Los inversores ya apuestan a una Argentina dual para 2027
Los operadores de mercado anticipan un escenario económico y político fragmentado de cara al próximo año, mientras tensiones geopolíticas reconfiguran las perspectivas globales.
Las mesas de dinero ya están calibrando sus estrategias para 2027, y el consenso que emerge de los pasillos de Wall Street y los mercados financieros internacionales apunta hacia un horizonte más complejo que lo que se esperaba hace apenas unos meses. Los operadores más influyentes están descartando un escenario de recuperación lineal y uniforme, apostando en cambio a que la economía argentina se bifurque en dos velocidades simultáneamente. Esta visión dual no se limita solo al plano económico: también proyecta una política igualmente fragmentada, donde dos figuras de peso terminarían dirimiendo la próxima contienda electoral en el país.
El contexto internacional que respalda estos análisis es volátil e incierto. Las tensiones entre Washington y Teherán volvieron a escalar luego de los días festivos de fin de año, empujando los precios del crudo al alza y generando nuevas presiones inflacionarias en el sistema global. El petróleo ya cotiza con una prima geopolítica considerable, fenómeno que se replica en otros activos refugio como el oro. Simultáneamente, el dólar estadounidense se fortaleció en los mercados internacionales, mientras que los rendimientos de los bonos del Tesoro norteamericano alcanzaron máximos no vistos en dos décadas. Este ajuste de precios relativos está reconfigurando las decisiones de inversión en mercados emergentes como el argentino, donde los operadores buscan cobertura contra múltiples escenarios de riesgo.
La calificación de riesgo soberano argentino recibió un impulso parcial cuando Moody's acompañó las mejoras que ya habían efectuado sus colegas de las otras agencias calificadoras. Sin embargo, este reconocimiento crediticio no logró trasladarse de manera contundente a los precios de los activos locales, algo que refleja la desconfianza persistente en los mercados respecto a la sostenibilidad del programa de estabilización. Los operadores siguen escrutando con lupa cada dato macroeconómico, cada anuncio de política monetaria y cada movimiento en las reservas internacionales, buscando validar o desmentir la narrativa oficial sobre la recuperación económica.
En el frente energético global, los especialistas en commodities que operan desde Nueva York advirtieron sobre un riesgo subestimado: las reservas de crudo que se mantienen en almacenamiento flotante y las liberaciones estratégicas que realizaron gobiernos para contener precios se están agotando rápidamente. Las economías como China redujeron sus inventarios y, más allá de estas medidas coyunturales, los riesgos de seguridad en el estrecho de Ormuz y en las rutas marítimas del Mar Rojo siguen generando restricciones estructurales a la oferta. Esto significa que, lejos de ser una perturbación temporal, la volatilidad geopolítica podría transformarse en un factor permanente que mantenga altos los precios del Brent durante 2026 y 2027. La baja elasticidad de la oferta y la demanda en el corto plazo implica que cualquier interrupción del suministro podría derivar en una crisis logística de alcance global.
Los traders también advierten sobre coberturas imperfectas: los inversores están intentando protegerse del riesgo pero descubren que los instrumentos tradicionales no funcionan como esperaban. El oro sube, el crudo sube por geopolítica, pero los bonos del Tesoro estadounidense no se comportan como refugio seguro tradicional porque sus rendimientos también han subido.

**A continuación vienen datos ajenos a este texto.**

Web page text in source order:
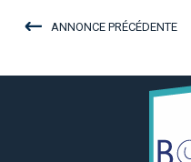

Esto genera un dilema para los inversores que buscan cubrirse: pagan por protección mientras aún deben considerar la posibilidad de que la crisis geopolítica se disipe y los precios corrijan hacia abajo. En este contexto de incertidumbre persistente es donde operadores argentinos definen sus posiciones para el año próximo, apostando a que la economía local navegará hacia un modelo dual donde convivan dinámicas de crecimiento desigual y actores políticos con poder de veto equivalente en la disputa electoral.